= José Pizarro =

Spanish chef, restaurateur and writer

José Pizarro is a Spanish chef, restaurateur and writer. He runs José Pizarro Group, which has six restaurants in the UK and one in Abu Dhabi. He has published six cookbooks. He was the Head Chef at the Michelin-starred restaurant El Mesón de Doña Filo.

== Early life ==
Originally from the village of Talaván in Cáceres, Extremadura, Pizarro grew up in a family of farmers.

He trained as a dental technician and took a cookery course. While waiting for his first position to begin, Pizarro was offered work in a rotisserie kitchen in Cáceres.

== Career ==

José Pizarro spent his early years training in restaurants in Spain before becoming Head Chef at Michelin-starred restaurant El Mesón de Doña Filo. In 1998, he decided to move to London despite not speaking any English and spent time working at restaurants including Eyre Brothers, Brindisa and Gaudi.

In 2011, Pizarro opened his first solo venture, José Tapas Bar on Bermondsey Street, inspired by the tapas bars of Barcelona. In the same year, he opened his next venture, Pizarro Restaurant, also on Bermondsey Street. The restaurant went on to receive several accolades including Best Mediterranean Establishment at The Food Awards London, The Rosette Awards for Culinary Excellence, Food and Travel Magazine's Best Newcomer of the Year and Best Restaurant of the Year.

Pizarro opened two further venues in London: José Pizarro at Broadgate Circle and pop-up restaurant Little José in Canary Wharf (now closed). His next venture was The Swan Inn in Esher, which he took over from fellow chef Claude Bosi in 2019.

In August 2021, Pizarro opened two restaurants at the Royal Academy of Arts. The two locations were created in collaboration with the Royal Academy of Arts and its partner, Company of Cooks.

Pizarro opened Iris Zahara, a guest house in Zahara de Los Atunes, Andalusia, in 2022.

In March 2023, Pizarro opened José by Pizarro, a restaurant inside the Conrad Hilton in Abu Dhabi. This was his first restaurant opening outside the UK.

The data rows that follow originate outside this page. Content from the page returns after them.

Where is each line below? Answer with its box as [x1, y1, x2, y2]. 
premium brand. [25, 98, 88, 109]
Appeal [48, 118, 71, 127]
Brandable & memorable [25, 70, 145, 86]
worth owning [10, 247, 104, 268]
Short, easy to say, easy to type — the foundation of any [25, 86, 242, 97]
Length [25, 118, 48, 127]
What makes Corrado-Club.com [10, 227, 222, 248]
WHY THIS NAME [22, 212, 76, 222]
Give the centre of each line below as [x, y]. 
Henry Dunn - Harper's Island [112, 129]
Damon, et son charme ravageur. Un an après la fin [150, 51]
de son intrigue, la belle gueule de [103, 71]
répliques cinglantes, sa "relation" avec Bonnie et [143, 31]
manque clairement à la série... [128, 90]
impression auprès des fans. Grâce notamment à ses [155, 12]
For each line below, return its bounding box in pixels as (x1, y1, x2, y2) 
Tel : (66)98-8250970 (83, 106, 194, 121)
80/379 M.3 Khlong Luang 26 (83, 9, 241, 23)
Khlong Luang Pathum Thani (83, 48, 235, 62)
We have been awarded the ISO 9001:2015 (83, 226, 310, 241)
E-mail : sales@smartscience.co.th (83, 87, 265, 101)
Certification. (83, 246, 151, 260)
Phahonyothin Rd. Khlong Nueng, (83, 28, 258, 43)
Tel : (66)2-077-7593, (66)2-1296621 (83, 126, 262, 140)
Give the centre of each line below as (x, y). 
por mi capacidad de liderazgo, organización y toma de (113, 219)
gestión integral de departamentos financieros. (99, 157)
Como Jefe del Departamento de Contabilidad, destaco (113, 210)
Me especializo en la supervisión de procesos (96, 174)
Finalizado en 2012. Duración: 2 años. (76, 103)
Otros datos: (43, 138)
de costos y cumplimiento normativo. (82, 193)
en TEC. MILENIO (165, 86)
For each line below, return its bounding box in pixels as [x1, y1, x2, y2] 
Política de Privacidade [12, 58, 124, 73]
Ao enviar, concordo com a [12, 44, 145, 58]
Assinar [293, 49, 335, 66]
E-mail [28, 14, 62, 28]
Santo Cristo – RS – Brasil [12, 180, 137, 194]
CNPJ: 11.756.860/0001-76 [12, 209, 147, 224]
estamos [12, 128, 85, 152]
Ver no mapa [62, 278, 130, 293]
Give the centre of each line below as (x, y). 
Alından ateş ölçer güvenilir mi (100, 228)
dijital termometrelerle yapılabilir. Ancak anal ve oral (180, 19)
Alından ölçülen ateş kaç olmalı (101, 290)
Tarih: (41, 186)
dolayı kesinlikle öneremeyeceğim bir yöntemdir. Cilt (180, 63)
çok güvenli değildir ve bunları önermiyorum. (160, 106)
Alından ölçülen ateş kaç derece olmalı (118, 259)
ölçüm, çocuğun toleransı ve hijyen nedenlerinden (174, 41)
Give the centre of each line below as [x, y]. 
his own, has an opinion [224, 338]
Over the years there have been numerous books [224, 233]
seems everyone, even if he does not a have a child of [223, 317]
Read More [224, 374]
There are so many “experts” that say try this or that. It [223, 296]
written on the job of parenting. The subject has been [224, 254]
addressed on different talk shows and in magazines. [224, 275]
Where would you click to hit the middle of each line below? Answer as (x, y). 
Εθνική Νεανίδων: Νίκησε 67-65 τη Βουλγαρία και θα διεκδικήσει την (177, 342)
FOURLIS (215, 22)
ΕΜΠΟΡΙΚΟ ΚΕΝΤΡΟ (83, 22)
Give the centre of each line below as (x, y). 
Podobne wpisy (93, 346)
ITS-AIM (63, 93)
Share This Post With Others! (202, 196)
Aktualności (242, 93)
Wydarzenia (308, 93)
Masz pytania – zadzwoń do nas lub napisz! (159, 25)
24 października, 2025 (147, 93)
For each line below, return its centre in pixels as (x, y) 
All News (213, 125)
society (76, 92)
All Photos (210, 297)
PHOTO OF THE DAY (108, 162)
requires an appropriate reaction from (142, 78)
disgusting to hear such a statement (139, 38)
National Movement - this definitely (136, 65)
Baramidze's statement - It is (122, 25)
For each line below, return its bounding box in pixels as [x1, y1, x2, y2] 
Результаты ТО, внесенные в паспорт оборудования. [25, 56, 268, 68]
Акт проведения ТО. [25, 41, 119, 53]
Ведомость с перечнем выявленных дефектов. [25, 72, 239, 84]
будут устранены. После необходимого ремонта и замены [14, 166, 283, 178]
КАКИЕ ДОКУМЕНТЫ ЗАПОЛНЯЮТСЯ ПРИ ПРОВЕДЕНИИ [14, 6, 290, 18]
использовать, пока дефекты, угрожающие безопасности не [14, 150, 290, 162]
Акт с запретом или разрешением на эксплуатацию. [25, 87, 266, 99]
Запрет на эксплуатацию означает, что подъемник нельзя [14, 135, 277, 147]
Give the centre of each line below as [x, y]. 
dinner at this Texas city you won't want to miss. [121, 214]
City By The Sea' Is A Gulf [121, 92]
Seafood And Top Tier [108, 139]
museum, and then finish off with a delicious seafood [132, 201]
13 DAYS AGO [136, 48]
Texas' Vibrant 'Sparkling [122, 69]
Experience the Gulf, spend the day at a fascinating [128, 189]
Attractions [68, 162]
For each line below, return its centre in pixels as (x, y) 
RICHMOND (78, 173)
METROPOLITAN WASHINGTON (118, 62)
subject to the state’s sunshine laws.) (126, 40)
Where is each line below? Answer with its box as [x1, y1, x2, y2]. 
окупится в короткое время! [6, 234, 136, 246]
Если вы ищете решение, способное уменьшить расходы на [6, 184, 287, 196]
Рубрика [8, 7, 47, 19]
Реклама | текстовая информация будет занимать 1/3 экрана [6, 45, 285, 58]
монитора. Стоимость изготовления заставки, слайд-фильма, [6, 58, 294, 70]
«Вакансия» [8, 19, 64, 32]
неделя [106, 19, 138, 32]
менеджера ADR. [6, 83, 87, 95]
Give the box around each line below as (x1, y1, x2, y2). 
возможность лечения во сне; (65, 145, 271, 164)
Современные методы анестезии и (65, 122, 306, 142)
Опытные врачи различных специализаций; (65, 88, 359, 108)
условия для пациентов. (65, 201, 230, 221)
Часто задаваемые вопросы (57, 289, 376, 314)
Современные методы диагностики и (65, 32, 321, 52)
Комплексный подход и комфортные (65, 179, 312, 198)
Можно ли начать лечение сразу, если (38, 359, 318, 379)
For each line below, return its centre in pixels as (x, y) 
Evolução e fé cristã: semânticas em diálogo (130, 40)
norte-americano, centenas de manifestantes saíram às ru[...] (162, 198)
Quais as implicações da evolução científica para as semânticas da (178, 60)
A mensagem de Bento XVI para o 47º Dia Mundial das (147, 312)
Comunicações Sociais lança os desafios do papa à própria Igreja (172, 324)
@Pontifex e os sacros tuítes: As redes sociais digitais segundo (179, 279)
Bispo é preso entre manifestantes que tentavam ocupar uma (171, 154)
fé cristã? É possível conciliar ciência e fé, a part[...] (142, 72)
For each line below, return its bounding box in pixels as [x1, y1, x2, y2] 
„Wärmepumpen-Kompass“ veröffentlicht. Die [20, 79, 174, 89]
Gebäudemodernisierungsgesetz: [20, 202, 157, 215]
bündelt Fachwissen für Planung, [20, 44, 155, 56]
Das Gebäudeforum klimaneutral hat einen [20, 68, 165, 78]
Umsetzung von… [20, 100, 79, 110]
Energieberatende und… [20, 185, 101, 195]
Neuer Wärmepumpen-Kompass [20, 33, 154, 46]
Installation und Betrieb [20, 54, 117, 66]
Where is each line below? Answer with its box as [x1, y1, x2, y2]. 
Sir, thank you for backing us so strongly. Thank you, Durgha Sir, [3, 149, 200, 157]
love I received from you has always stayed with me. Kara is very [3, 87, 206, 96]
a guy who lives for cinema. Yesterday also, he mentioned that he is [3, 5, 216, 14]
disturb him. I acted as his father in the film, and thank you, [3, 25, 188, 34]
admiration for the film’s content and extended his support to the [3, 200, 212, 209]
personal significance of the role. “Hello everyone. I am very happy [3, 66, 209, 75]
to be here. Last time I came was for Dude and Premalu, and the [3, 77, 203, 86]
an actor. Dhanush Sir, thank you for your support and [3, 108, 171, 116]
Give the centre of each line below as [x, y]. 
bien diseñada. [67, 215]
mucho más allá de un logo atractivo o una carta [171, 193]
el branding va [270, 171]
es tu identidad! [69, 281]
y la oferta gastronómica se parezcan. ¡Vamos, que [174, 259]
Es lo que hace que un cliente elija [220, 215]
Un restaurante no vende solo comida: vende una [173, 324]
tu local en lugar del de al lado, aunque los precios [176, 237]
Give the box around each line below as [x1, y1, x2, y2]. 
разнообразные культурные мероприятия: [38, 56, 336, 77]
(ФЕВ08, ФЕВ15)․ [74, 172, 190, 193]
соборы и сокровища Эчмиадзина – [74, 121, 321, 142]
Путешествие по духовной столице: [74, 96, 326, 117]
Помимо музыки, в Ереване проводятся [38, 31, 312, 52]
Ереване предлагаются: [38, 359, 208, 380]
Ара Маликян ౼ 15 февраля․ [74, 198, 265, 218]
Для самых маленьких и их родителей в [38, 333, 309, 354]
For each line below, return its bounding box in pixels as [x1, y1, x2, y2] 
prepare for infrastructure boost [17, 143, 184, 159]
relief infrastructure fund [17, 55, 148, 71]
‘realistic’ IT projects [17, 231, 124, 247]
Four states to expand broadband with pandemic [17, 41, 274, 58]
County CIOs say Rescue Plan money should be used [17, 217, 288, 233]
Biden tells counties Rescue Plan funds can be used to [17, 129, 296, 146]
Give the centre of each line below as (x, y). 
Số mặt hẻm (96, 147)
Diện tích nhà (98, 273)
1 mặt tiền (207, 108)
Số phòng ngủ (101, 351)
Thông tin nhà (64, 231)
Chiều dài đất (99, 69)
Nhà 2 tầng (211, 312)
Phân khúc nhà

=== Television and other media ===
A regular on the BBC's Saturday Kitchen, Pizarro has also appeared on Sunday Brunch, Weekend Kitchen with Waitrose, This Morning, Rick Stein's Christmas, Food Network's The Big Eat and James Martin's Saturday Morning.

=== Awards ===
- Chef of the Year – Food & Travel Magazine's Reader Awards 2021
- Newcomer of the Year Winner 2012 – Food & Travel Magazine's Reader Awards 2012
- Restaurant of the Year Winner 2012 – Food & Travel Magazine's Reader Awards 2012
- Extremeño de Hoy 2014
- 100 Españoles 2014
- Pizarro voted in at No. 35 in the Restaurant Magazine Awards 2015
- Number 39 in Harpers' Hot 100 2017
- Best Cookbook (Basque) at the Food & Travel Magazines Reader Awards 2017
- Taste of London 2017 Best in Taste runner-up
- Galardón Turístico Gruta de Aracena 2016
- Restaurant of the Year (Pizarro) at the World Food Awards 2012

== Published works ==
- Pizarro, José (2009). Seasonal Spanish Food. London: Kyle Books. ISBN 9780857830845
- Pizarro, José (2012). José Pizarro's Spanish Flavours. London: Kyle Books. ISBN 9780857834560
- Pizarro, José (2016). Basque. London: Hardie Grant. ISBN 9781784883683
- Pizarro, José (2017). Catalonia. London: Hardie Grant. ISBN 9781784881160
- Pizarro, José (2019). Recipes from Andalusia. London: Hardie Grant. ISBN 9781784886325
- Pizarro, José (2022). The Spanish Home Kitchen. London: Hardie Grant. ISBN 9781784884475

== Personal life ==
José lives in London and Spain with his partner Dr Peter Meades and their two dogs, Conchi and Pie.